江容倚在软枕上,偏头看向窗外明媚的阳光,心情大好,初夏温暖的阳光透过窗棂,映照出斑驳的光影,空气中仿佛透着淡淡的花香,一切都是那样的美好。
她终于脱离萧显的视线,跑出来了!
第68章 真是百密一疏。
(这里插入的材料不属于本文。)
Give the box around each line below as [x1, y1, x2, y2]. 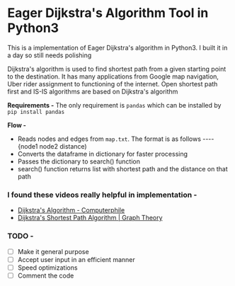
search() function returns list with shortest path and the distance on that [17, 164, 228, 173]
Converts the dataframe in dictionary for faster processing [17, 149, 188, 158]
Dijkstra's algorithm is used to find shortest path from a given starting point [7, 64, 227, 73]
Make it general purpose [17, 247, 90, 256]
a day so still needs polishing [7, 51, 92, 59]
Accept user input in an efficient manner [17, 255, 136, 263]
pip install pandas [7, 108, 65, 115]
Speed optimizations [17, 263, 78, 272]
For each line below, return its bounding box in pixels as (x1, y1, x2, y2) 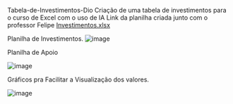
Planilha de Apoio (7, 48, 59, 56)
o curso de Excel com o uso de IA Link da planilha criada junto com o (7, 13, 208, 22)
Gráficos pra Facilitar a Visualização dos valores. (7, 75, 150, 84)
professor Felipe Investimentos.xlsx (7, 21, 111, 29)
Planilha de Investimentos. (7, 34, 83, 43)
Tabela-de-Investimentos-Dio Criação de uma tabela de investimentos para (7, 6, 227, 14)
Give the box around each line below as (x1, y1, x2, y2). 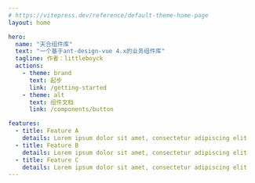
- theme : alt (22, 91, 65, 99)
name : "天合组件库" (15, 40, 73, 48)
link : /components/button (28, 106, 114, 113)
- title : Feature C (15, 156, 79, 164)
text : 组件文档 (28, 99, 75, 106)
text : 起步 (28, 76, 63, 84)
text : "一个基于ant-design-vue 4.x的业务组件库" (15, 48, 166, 56)
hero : (8, 33, 26, 41)
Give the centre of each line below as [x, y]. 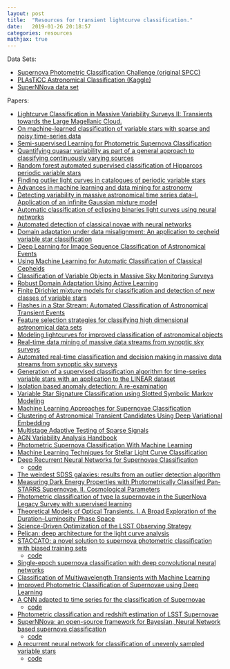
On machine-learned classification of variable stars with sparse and [114, 129]
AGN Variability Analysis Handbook [67, 438]
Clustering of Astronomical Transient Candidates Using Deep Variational [119, 416]
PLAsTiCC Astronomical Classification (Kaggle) [84, 80]
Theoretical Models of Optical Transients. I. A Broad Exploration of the [117, 511]
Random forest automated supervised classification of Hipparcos [109, 166]
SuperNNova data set [48, 87]
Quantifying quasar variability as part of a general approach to [106, 151]
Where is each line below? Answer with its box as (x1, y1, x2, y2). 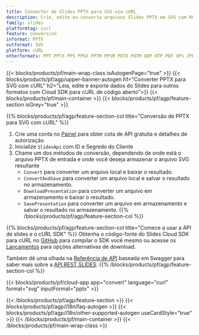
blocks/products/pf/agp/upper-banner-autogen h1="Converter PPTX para (6, 76, 186, 83)
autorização (14, 136, 44, 143)
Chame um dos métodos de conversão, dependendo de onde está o (14, 149, 182, 156)
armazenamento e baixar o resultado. (23, 193, 115, 201)
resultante (14, 162, 40, 169)
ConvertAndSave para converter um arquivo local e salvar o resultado (23, 174, 190, 181)
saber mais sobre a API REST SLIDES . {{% (6, 261, 109, 268)
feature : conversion (6, 31, 57, 37)
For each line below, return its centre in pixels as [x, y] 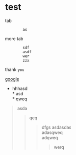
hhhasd [20, 88]
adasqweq [52, 132]
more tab [14, 39]
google [12, 79]
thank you [15, 69]
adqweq [50, 137]
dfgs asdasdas [56, 127]
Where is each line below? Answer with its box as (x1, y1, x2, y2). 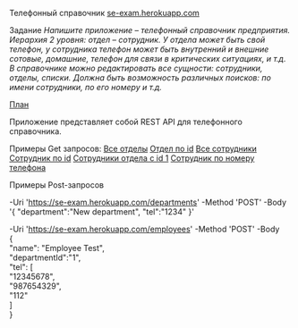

「加更」
萧显手里捏着去年七夕节从她手里半抢半骗来的香囊, 材质是上好的锦缎,绣着的莲花花瓣层层叠叠,细腻的丝线勾勒, 但难掩针法青涩。
花样是孤零零的一只莲花。
那时陆遗问他,他还强说是并蒂莲。
那时的他觉得,成婚后他们必定日渐亲密,总有一日江容会主动绣一只并蒂莲香囊送给他。
是他对这段感情太过自负,认为江容会如前世一般爱他。
他百思不得其解, 明明一切都如前世一般, 究竟是他那里不对,为何今生江容就是不爱他, 这般厌弃他, 不惜一切代价离开他!
难道说, 这就是他逆转天命的代价!
对此他曾去询问过释因大师,释因大师所言,机缘天命不可窥探, 他亦无解法。
他自嘲一笑,如今的他就像是香囊上孤零零的一只莲花, 无人作伴,无人相陪。
他深爱之人厌恶他, 远离他,将他丢弃成了孤家寡人。
掌心再度攥紧,莲花图样被攥的皱巴巴的, 内里的香料早就没了味道,他却像是救命稻草般, 拼命找寻着些许香味。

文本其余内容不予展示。